With the sponsorship of Ambassador Bunker, she adapted herself to a new way of life. She went to work at the Lacaze Gardner school in Washington, at a time when arrivals of Vietnamese refugees were increasing. She focused on assisting them. She became a member of the Asian Pacific American Women and lobbied the U.S. Congress to help with resettlement. She established the Indochinese Refugees Social Services, opened a shelter, and organized vocational training for the new arrivals. After seeing that her work had somehow borne fruit, she registered at Georgetown University and studied with Dr. Madeleine Albright, who later became Secretary of State under President Bill Clinton. Two years later, in 1984, she graduated with a Masters degree in Foreign Relations.

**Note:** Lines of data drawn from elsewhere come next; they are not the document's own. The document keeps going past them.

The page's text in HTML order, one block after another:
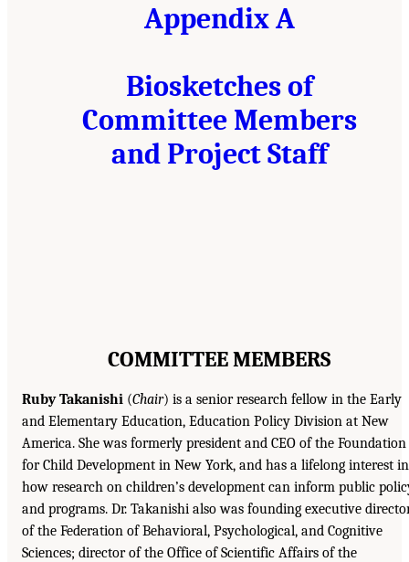
Appendix A
Biosketches of
Committee Members
and Project Staff
COMMITTEE MEMBERS
Ruby Takanishi (Chair) is a senior research fellow in the Early
and Elementary Education, Education Policy Division at New
America. She was formerly president and CEO of the Foundation
for Child Development in New York, and has a lifelong interest in
how research on children’s development can inform public
and programs. Dr. Takanishi also was founding executive
of the Federation of Behavioral, Psychological, and Cognitive
Sciences; director of the Office of Scientific Affairs of the

The third time Jackie bounced back, or, more accurately, regained more of her fire and faith, was her love for Lacy Wright, a foreign service officer with the Department of State. “He gave me my hope back. He brought me out of my depression. He loved me and gave me tenderness and care. He also loved my children, and played with them, put them on his shoulders, and cared for them as his own. He gave me not only happiness but also faith in myself. I bounced back with his love,” she recounted.

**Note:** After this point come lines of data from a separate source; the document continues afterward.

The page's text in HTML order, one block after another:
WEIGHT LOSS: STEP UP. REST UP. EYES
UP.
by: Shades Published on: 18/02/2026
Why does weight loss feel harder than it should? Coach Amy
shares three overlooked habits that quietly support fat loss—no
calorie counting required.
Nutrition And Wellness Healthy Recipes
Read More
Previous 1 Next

Although she did not say it, each time she bounced back, she rose even higher. In 1999, she founded and became President and CEO of the Vietnamese American Voters Association, registering Vietnamese Americans to vote. She organized events for the Vietnamese community. In 2003, Washingtonian Magazine named her a “Washingtonian of the Year” for her 27 years of service to the community in the Washington area. Two years before, in 2001, she published her autobiography, Autum Cloud: From Vietnam War Widow to American Activist.
There is more. She became a writer for Asian Fortune News, and a producer for two Vietnamese radio and TV entities. Having learned of a Pageant for Seniors in Virginia for women of 60-plus, she was encouraged to apply and did so at the last minute, the only Asian contestant and the only one with a Masters in International Relations. She was unique, too, in being the sole community organizer, having organized numerous social activities and multi-cultural programs. And she was the only “butterfly,” having flown all around the world and having lived everywhere from Vietnam to Cambodia, Laos to France and Italy and South America and the Caribbean, sampling local cultures everywhere.
Ms. Bong-Wright was also the personifier of that period’s unique Vietnamese woman, a witness to American society that women from Vietnam were not just people on public welfare, not just housewives, and not just employed in simple jobs, but also people able to “bounce back” and make valuable contributions to society. The result: Jackie Bong Wright was crowned Ms. Senior Virginia. That victory showed what it meant to triumph, to bounce back, and to be a role model for others. To break into the mainstream, you have to know what to do and how to do it – not just shout and wave flags.